Spraker Matthew B, Wootton Landon S, Hippe Daniel S, Ball Kevin C, Peeken Jan C, Macomber Meghan W, Chapman Tobias R, Hoff Michael N, Kim Edward Y, Pollack Seth M, Combs Stephanie E, Nyflot Matthew J
Department of Radiation Oncology, Washington University in St. Louis, St. Louis, Missouri.
Department of Radiation Oncology, University of Washington, Seattle, Washington.
Adv Radiat Oncol. 2019 Feb 23;4(2):413-421. doi: 10.1016/j.adro.2019.02.003. eCollection 2019 Apr-Jun.
Soft tissue sarcomas (STS) represent a heterogeneous group of diseases, and selection of individualized treatments remains a challenge. The goal of this study was to determine whether radiomic features extracted from magnetic resonance (MR) images are independently associated with overall survival (OS) in STS.

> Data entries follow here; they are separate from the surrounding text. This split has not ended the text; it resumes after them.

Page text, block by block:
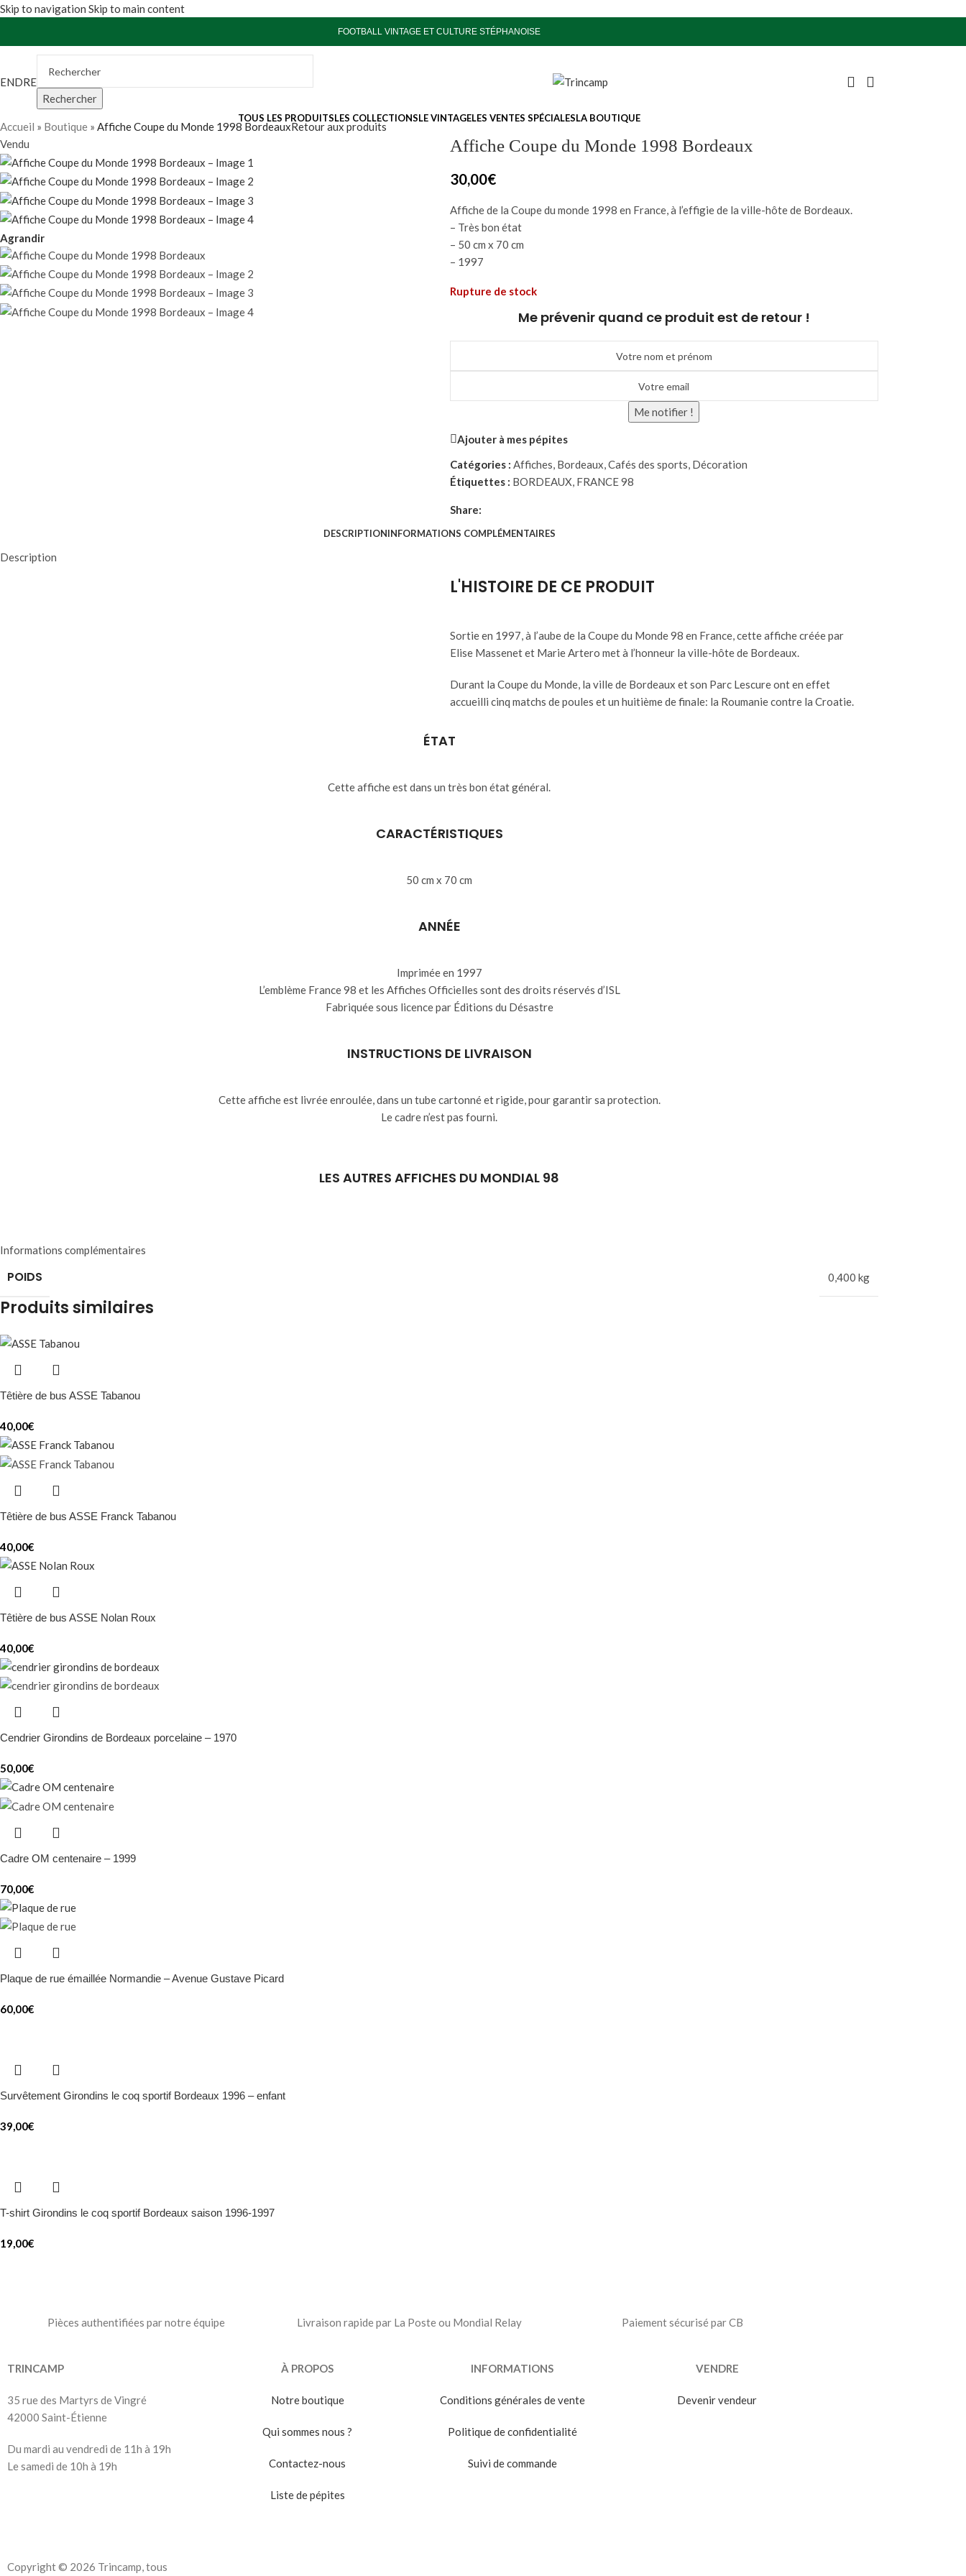
Skip to navigation Skip to main content
FOOTBALL VINTAGE ET CULTURE STÉPHANOISE
Rechercher
TOUS LES PRODUITSLES COLLECTIONSLE VINTAGELES VENTES SPÉCIALESLA BOUTIQUE
Accueil » Boutique » Affiche Coupe du Monde 1998 BordeauxRetour aux produits
Vendu
Agrandir
Affiche Coupe du Monde 1998 Bordeaux
30,00€
Affiche de la Coupe du monde 1998 en France, à l’effigie de la ville-hôte de Bordeaux.
– Très bon état
– 50 cm x 70 cm
– 1997
Rupture de stock
Me prévenir quand ce produit est de retour !
Me notifier !
Ajouter à mes pépites
Catégories : Affiches, Bordeaux,Cafés des sports, Décoration
Étiquettes : BORDEAUX, FRANCE 98
Share:
DESCRIPTIONINFORMATIONS COMPLÉMENTAIRES
Description
L'HISTOIRE DE CE PRODUIT
Sortie en 1997, à l’aube de la Coupe du Monde 98 en France, cette affiche créée par
Elise Massenet et Marie Artero met à l’honneur la ville-hôte de Bordeaux.
Durant la Coupe du Monde, la ville de Bordeaux et son Parc Lescure ont en effet
accueilli cinq matchs de poules et un huitième de finale: la Roumanie contre la Croatie.
ÉTAT
Cette affiche est dans un très bon état général.
CARACTÉRISTIQUES
50 cm x 70 cm
ANNÉE
Imprimée en 1997
L’emblème France 98 et les Affiches Officielles sont des droits réservés d’ISL
Fabriquée sous licence par Éditions du Désastre
INSTRUCTIONS DE LIVRAISON
Cette affiche est livrée enroulée, dans un tube cartonné et rigide, pour garantir sa protection.
Le cadre n’est pas fourni.
LES AUTRES AFFICHES DU MONDIAL 98
Informations complémentaires
POIDS 0,400 kg
Produits similaires
Têtière de bus ASSE Tabanou
40,00€
Têtière de bus ASSE Franck Tabanou
40,00€
Têtière de bus ASSE Nolan Roux
40,00€
Cendrier Girondins de Bordeaux porcelaine – 1970
50,00€
Cadre OM centenaire – 1999
70,00€
Plaque de rue émaillée Normandie – Avenue Gustave Picard
60,00€
Survêtement Girondins le coq sportif Bordeaux 1996 – enfant
39,00€
T-shirt Girondins le coq sportif Bordeaux saison 1996-1997
19,00€
Pièces authentifiées par notre équipe Livraison rapide par La Poste ou Mondial Relay Paiement sécurisé par CB
TRINCAMP
35 rue des Martyrs de Vingré
42000 Saint-Étienne
Du mardi au vendredi de 11h à 19h
Le samedi de 10h à 19h
Copyright © 2026 Trincamp, tous
À PROPOS
Notre boutique
Qui sommes nous ?
Contactez-nous
Liste de pépites
INFORMATIONS
Conditions générales de vente
Politique de confidentialité
Suivi de commande
VENDRE
Devenir vendeur
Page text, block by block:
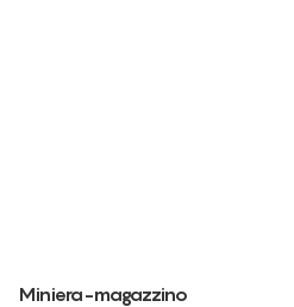
Miniera-magazzino

This study analyzed 2 independent cohorts of adult patients with stage II-III STS treated at center 1 (N = 165) and center 2 (N = 61). Thirty radiomic features were extracted from pretreatment T1-weighted contrast-enhanced MR images. Prognostic models for OS were derived on the center 1 cohort and validated on the center 2 cohort. Clinical-only (C), radiomics-only (R), and clinical and radiomics (C+R) penalized Cox models were constructed. Model performance was assessed using Harrell's concordance index.
In the R model, tumor volume (hazard ratio [HR], 1.5) and 4 texture features (HR, 1.1-1.5) were selected. In the C+R model, both age (HR, 1.4) and grade (HR, 1.7) were selected along with 5 radiomic features. The adjusted c-indices of the 3 models ranged from 0.68 (C) to 0.74 (C+R) in the derivation cohort and 0.68 (R) to 0.78 (C+R) in the validation cohort. The radiomic features were independently associated with OS in the validation cohort after accounting for age and grade (HR, 2.4; = .009).
This study found that radiomic features extracted from MR images are independently associated with OS when accounting for age and tumor grade. The overall predictive performance of 3-year OS using a model based on clinical and radiomic features was replicated in an independent cohort. Optimal models using clinical and radiomic features could improve personalized selection of therapy in patients with STS.
软组织肉瘤(STS)是一组异质性疾病,选择个体化治疗仍然是一项挑战。本研究的目的是确定从磁共振(MR)图像中提取的放射组学特征是否与STS患者的总生存期(OS)独立相关。
本研究分析了在中心1(N = 165)和中心2(N = 61)接受治疗的2个独立队列的II - III期成年STS患者。从治疗前的T1加权对比增强MR图像中提取30个放射组学特征。在中心1队列中推导OS的预后模型,并在中心2队列中进行验证。构建了仅临床(C)、仅放射组学(R)以及临床和放射组学(C + R)的惩罚Cox模型。使用Harrell一致性指数评估模型性能。
在R模型中,选择了肿瘤体积(风险比[HR],1.5)和4个纹理特征(HR,1.1 - 1.5)。在C + R模型中,年龄(HR,1.4)和分级(HR,1.7)以及5个放射组学特征均被选中。在推导队列中,3个模型的校正c指数范围为0.68(C)至0.74(C + R),在验证队列中为0.68(R)至0.78(C + R)。在考虑年龄和分级后,放射组学特征在验证队列中与OS独立相关(HR,2.4;P = 0.009)。
本研究发现,在考虑年龄和肿瘤分级时,从MR图像中提取的放射组学特征与OS独立相关。基于临床和放射组学特征的模型对3年OS的总体预测性能在独立队列中得到了重复验证。使用临床和放射组学特征的最佳模型可改善STS患者的个性化治疗选择。